With a sharp sense of justice and humor, Susan J. Douglas confronts ageism against women in media, work, and politics. In the 1970s, baby boom women began to redefine women's lives and opportunities. Now, that they are the largest American female generation over fifty, Susan J. Douglas argues that these feminist boomers are again challenging outdated stereotypes, and reinventing what it means to be older and female. This is a demographic revolution, and Douglas proposes that it's time for a new wave of activism to address ageism against women in all its manifestations. 

 

In our prime takes on the cosmetics industry for its expensive products and anti-aging messages; big pharma for its images of docile grannies and puttering gardeners; and Hollywood and TV for seeing females over fifty as has-beens. She exposes the financial insecurity many face even as conservatives continue their attack on Social Security, Medicare, and Medicaid -- and calls on women of every age to unite to combat gendered ageism and to secure our country's financial safety net.

 

Blossoms in Autumn, by Aimee de Jongh

Ulysses is a 59-year-old widower who, since retiring, has been in the grip of loneliness. The former moving man is without direction or purpose.

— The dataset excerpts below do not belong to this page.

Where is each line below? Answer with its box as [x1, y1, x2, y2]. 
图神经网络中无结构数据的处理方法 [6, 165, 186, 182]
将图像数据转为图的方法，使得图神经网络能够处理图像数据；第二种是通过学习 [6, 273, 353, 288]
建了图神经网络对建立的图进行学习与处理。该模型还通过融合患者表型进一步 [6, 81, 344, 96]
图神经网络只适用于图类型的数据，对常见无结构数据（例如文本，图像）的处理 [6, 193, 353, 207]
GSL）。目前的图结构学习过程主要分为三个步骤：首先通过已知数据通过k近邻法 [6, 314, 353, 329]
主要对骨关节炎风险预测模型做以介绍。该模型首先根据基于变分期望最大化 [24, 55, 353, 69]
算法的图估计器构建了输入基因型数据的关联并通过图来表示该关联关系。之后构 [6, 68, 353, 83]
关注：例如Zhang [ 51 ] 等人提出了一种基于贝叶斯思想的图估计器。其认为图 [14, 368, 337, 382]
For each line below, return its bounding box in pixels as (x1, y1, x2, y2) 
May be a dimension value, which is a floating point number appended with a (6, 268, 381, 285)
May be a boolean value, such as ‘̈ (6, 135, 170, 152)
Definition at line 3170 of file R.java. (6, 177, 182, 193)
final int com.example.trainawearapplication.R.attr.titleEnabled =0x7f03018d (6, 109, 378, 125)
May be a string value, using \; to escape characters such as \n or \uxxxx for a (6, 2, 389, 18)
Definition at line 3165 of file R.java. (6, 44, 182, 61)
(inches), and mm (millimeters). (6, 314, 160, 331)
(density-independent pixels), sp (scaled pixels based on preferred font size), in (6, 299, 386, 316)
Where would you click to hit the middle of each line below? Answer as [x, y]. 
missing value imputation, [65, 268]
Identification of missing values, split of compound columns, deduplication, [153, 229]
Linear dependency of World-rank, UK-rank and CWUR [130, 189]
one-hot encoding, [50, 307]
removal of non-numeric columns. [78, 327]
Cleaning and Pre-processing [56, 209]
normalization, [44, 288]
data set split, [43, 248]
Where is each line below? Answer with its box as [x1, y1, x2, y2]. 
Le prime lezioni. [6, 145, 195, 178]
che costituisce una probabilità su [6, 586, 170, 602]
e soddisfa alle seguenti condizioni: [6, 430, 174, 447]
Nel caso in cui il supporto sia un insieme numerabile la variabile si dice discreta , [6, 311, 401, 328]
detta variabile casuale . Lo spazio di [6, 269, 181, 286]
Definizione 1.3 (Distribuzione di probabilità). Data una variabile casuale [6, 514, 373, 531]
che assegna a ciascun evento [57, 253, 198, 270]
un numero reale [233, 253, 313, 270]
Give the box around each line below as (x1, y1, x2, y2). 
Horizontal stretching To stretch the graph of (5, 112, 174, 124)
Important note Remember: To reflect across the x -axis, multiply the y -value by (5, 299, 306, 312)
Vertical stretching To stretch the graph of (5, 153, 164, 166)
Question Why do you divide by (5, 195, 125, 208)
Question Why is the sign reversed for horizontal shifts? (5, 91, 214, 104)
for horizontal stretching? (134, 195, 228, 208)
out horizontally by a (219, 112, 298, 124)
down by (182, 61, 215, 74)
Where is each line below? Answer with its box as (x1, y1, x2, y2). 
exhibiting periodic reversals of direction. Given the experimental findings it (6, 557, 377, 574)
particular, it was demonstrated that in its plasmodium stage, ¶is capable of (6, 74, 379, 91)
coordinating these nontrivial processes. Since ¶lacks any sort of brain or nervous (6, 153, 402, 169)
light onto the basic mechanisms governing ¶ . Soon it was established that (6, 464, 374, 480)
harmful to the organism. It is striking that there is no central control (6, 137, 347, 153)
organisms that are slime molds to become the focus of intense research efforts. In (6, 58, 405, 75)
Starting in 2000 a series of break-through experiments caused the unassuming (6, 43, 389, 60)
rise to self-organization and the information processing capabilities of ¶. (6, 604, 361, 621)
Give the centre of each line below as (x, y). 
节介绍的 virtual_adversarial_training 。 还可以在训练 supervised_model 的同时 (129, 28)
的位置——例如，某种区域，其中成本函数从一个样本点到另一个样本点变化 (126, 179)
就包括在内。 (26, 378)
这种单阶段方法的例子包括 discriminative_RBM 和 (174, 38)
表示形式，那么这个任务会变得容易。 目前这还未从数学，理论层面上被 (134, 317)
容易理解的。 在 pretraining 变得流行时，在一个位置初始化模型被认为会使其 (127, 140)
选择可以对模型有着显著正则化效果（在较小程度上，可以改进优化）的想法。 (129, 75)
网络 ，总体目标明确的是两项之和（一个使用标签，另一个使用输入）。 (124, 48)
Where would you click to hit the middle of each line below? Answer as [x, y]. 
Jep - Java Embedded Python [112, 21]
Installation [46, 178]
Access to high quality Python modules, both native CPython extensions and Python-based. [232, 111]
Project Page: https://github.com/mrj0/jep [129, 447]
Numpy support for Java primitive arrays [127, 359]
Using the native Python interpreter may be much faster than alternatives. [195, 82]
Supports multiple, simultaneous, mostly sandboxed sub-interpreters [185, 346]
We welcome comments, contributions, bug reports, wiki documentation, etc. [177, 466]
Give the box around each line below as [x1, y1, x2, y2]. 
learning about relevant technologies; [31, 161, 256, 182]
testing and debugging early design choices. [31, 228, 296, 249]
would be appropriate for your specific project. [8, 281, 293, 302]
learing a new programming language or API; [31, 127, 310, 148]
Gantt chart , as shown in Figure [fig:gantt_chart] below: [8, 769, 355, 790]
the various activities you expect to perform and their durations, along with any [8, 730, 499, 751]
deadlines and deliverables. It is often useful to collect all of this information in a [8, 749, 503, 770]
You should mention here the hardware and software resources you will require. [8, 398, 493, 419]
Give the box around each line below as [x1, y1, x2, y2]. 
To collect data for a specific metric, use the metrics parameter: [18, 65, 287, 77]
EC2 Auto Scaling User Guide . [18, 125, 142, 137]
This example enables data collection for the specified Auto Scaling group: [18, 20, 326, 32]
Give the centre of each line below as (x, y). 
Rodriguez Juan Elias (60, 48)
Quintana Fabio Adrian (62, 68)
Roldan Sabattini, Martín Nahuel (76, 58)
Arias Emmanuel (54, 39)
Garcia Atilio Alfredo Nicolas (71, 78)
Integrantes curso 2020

He can’t even find solace in the company of his children: his daughter is dead, his son consumed by work.
Mrs. Solenza is a 62-year-old former model. Once a magazine cover star, she now runs the family business: a cheese shop owned by her late mother. She, too, is alone.
 
Two lives drift sadly by, inching ever closer to old age. Until, one day, they collide—and an emotional earthquake happens. A unique collaboration between veteran comics writer Zidrou and rising star Aimée de Jongh, Blossoms in Autumn is a masterful exploration of growing old and falling in love.